Clearly, for the embodiment shown in FIG. 4, the maximum transverse offset or error E observed by the user.
Is about 1/2 pel. Since the offset or error E of about one-half pel is usually not readily visible to the user, the method of the present invention provides a rotational error caused by a skewed array of ink dot locations on the paper 14. Will provide improved compensation.

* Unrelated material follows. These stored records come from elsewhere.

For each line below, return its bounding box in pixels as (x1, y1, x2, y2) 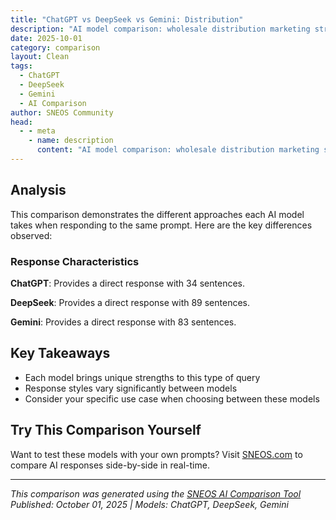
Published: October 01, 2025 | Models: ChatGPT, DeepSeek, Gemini (10, 498, 289, 510)
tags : (10, 61, 33, 71)
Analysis (10, 182, 67, 199)
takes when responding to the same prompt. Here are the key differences (10, 219, 313, 231)
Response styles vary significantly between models (24, 382, 238, 394)
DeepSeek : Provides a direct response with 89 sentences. (10, 296, 250, 308)
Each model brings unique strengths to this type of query (24, 371, 261, 383)
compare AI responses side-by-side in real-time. (10, 459, 210, 471)
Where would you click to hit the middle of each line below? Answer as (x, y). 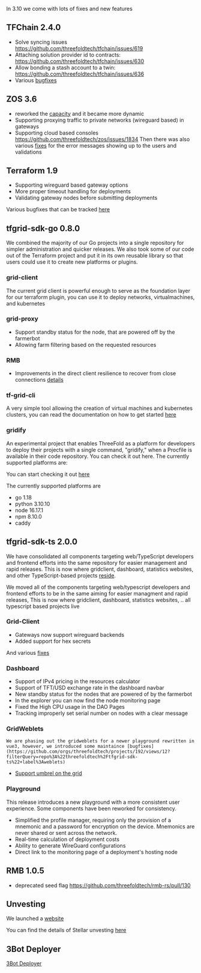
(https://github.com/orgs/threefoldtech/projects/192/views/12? (88, 752)
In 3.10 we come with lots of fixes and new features (70, 9)
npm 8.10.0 (28, 516)
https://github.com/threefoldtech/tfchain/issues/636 (79, 74)
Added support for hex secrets (53, 641)
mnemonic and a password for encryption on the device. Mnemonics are (105, 826)
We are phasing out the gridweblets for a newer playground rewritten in (100, 741)
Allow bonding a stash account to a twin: (65, 67)
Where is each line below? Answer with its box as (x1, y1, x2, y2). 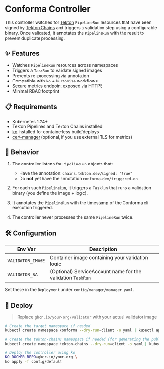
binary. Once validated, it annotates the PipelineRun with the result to (5, 30, 144, 36)
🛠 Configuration (5, 229, 57, 237)
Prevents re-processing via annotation (12, 72, 89, 79)
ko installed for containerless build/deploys (12, 128, 99, 135)
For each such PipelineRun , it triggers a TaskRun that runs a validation (12, 185, 151, 191)
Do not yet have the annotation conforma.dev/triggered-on (19, 176, 138, 182)
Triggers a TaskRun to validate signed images (12, 67, 102, 73)
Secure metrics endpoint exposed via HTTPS (12, 83, 103, 89)
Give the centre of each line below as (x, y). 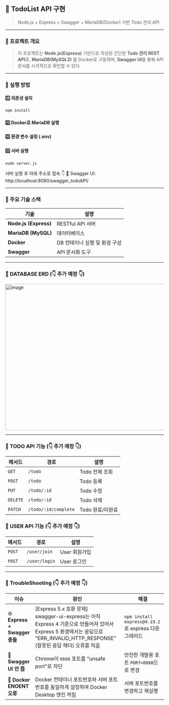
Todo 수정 (91, 491)
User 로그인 (73, 561)
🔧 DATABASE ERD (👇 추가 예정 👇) (45, 274)
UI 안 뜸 (16, 669)
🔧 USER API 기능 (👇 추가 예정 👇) (43, 526)
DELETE (16, 500)
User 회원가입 (76, 552)
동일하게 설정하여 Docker (78, 687)
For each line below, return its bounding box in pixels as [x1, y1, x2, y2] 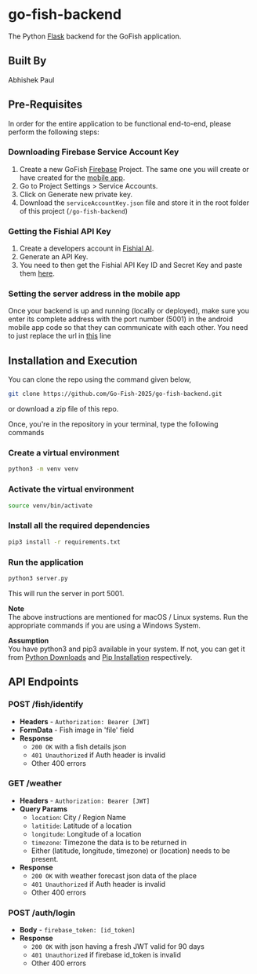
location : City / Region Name [31, 812, 127, 822]
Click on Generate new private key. [19, 189, 133, 199]
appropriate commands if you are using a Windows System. [8, 621, 201, 630]
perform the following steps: [8, 127, 100, 137]
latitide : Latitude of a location [31, 821, 132, 830]
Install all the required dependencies [8, 520, 150, 531]
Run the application [8, 556, 84, 567]
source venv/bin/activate [8, 501, 92, 510]

In contrast to the conventional method of compensating for inclined ink dot locations, the present invention does not attempt to rotate the ink dot locations back perpendicular to the forward direction. Rather, the method of the present invention leaves the tilt orientation between the various ink dot locations intact, and instead reduces the maximum error in the traverse direction between any two vertically adjacent ink dot locations to the user. It has been reduced to an acceptable level that would not normally be disturbing.

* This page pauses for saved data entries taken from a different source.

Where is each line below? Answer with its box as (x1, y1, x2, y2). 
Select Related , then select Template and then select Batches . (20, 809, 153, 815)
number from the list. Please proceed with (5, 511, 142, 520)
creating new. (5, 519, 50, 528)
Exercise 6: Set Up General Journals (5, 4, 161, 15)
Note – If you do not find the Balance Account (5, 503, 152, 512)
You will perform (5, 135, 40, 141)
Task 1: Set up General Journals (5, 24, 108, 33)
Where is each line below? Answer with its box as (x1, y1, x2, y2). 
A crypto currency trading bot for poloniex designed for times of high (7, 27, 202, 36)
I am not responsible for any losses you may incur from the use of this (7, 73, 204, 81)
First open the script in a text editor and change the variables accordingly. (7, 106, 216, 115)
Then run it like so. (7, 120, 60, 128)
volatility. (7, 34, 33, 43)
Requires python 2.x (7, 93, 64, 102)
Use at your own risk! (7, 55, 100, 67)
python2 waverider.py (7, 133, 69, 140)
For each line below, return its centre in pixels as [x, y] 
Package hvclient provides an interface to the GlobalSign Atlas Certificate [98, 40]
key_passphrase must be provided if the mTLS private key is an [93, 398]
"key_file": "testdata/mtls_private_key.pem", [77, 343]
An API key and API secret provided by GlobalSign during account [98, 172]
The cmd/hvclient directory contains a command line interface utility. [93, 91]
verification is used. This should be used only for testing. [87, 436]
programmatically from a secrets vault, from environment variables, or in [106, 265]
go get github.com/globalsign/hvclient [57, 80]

In the embodiment of the method shown in the drawing, the determined transverse offset or error is about 1 pel (see FIG. 3), and the compensated offset or error E is about 1 /. Two pels. Ink release orifice 1
8 is divided into two segments and the compensation error is
It can be reduced to pels. However, as can be further appreciated, an array of a plurality of ink ejection orifices 18 can be divided into a larger number of segments, for example, three or four segments. Generally speaking, a larger number of segments can adjust for larger offsets or errors, or can have smaller cross-directional compensation offsets or errors, and both can. But also.

In use, after the first scan 42 and the second scan 44 have been used to determine the offset or error E, a segmented array of multiple ink ejection orifices is selectively used, as shown in FIG. Ink is ejected onto the paper 14 at the shifted ink dot placement associated with each row 38 and 40 shown in FIG. More specifically,
At the selected point, the ink jet heaters 26 associated with the upper and lower segments, each of which comprises a plurality of ink dot locations in each of the rows 38 and 40, may be advanced, delayed, or invariant in time. As it is, the arrangement of the segmented ink dots is shifted as shown.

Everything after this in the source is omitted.